The ’70s was about more than disco and bellbottoms
Film | by Jorge Ignacio Castillo
20th Century Women
Opens Friday 20
3 out of 5
Hollywood mainstay Annette Bening has been nominated for four Oscars over the course of three decades. She was beaten every single time, twice by Hilary Swank.
20th Century Women is likely to grant her a fifth trip to the Dolby Theatre, but odds are she’ll come up empty handed again.
It won’t be for lack of effort.
20th Century Woman is a spiraling, heartfelt comedy that compensates for its lack of structure with fully fleshed-out characters. The film’s aimlessness is part of its charm: the character’s struggle to find direction is highly relatable.
Regardless of the title, the actual lead of the film is a boy on the cusp of adolescence. Jamie (Lucas Jade Zumman) lives in a crumbling house that doubles as a hostel.

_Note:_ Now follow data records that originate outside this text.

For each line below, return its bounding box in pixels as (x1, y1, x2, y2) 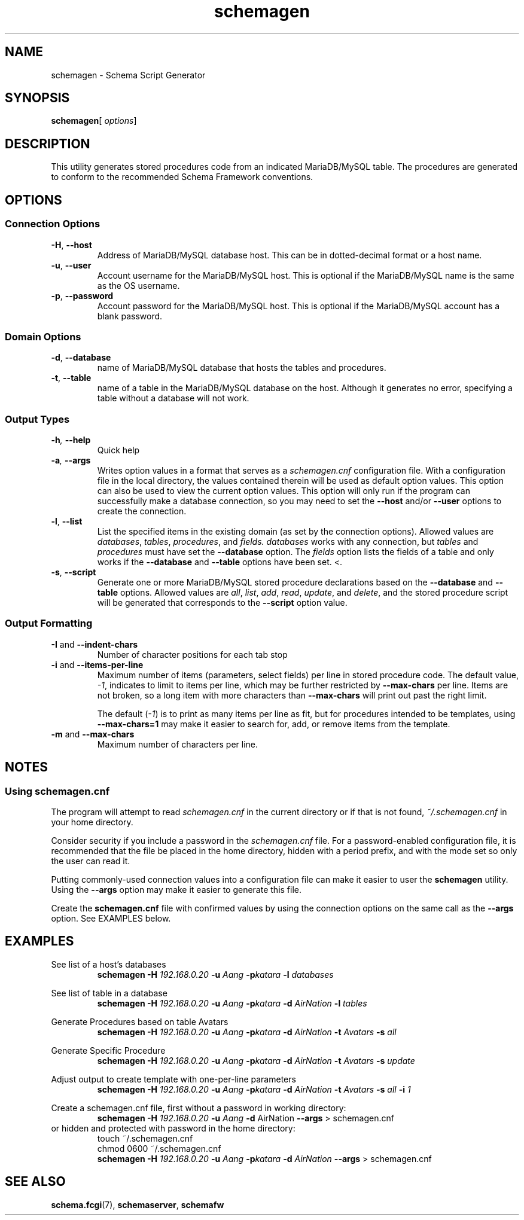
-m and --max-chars (51, 728, 135, 739)
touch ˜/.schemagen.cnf (97, 1133, 193, 1143)
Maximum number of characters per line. (97, 739, 258, 749)
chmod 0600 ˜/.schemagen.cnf (97, 1143, 221, 1154)
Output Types (5, 413, 70, 425)
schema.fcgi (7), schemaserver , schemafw (51, 1199, 224, 1210)
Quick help (97, 445, 140, 455)
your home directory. (51, 816, 133, 827)
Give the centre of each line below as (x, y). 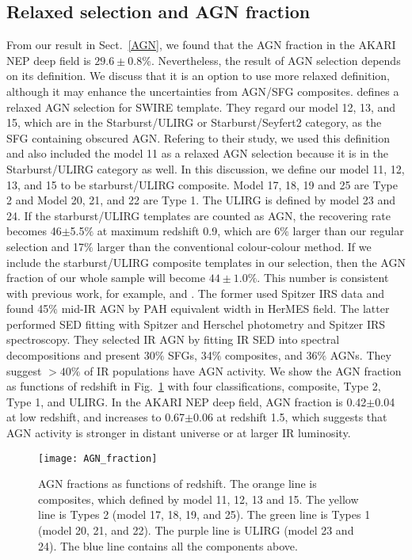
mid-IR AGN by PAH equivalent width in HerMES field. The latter (225, 309)
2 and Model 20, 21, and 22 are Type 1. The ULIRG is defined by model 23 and (201, 200)
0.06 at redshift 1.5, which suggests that (290, 417)
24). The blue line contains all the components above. (168, 545)
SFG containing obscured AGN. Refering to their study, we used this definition (198, 137)
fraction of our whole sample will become (106, 278)
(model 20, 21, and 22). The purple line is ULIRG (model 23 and (196, 530)
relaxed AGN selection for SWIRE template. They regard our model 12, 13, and (201, 107)

The place is managed by his mother, Dorothea (Bening), a chain-smoking dreamer plagued by angst as her boy starts behaving like a teenager.

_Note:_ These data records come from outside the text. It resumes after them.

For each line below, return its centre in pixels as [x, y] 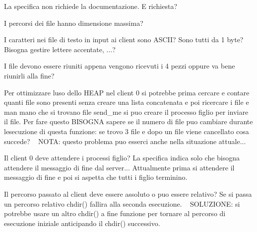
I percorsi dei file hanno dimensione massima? [74, 23]
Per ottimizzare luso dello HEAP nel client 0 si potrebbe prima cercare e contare [127, 92]
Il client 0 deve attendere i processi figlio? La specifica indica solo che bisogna [122, 158]
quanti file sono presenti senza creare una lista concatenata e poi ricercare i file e [127, 102]
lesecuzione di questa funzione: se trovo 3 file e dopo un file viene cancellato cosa [127, 131]
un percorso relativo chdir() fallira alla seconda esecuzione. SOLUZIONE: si [122, 203]
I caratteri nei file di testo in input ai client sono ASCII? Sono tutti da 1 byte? [124, 39]
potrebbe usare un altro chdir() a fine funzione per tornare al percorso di [115, 213]

In an effort to make sure Jamie grows up into a “good” man, Dorothea gets her boarder, Abbie (Greta Gerwig), and the boy’s best friend, Julie (Elle Fanning), to help her raise him. Predictably, the women’s approaches to parenting clash and Jamie flips out.
Written and directed by Mike Mills (Beginners), 20th Century Woman is a cinematic stream of consciousness. Chronological anecdotes are interrupted by glimpses of the leads’ pasts and futures. This has to be one of the laziest narrative devices but it gets a fresh dimension as it enriches the characters’ behaviour with background context and therefore, significance.
Jamie, Dorothea and company’s drifting reflects their times. The film is set in the late ’70s, when social movements collapsed (or were sabotaged) and the era of selfish, “screw you, I’ve got mine” individualism — which culminated in the election of Ronald Reagan — dawned. Pointedly, 20th Century Women includes Jimmy Carter’s fateful “crisis of confidence” speech, a gloom and doom (and true) statement America didn’t respond well to.
A movie like this can’t be spoiled, so it’s fair to say nobody’s existence changes radically but the important things people learn makes a huge difference in the long run.
20th Century Women underlines a fact of life so obvious it’s often overlooked: surround yourself with good people. It pays off.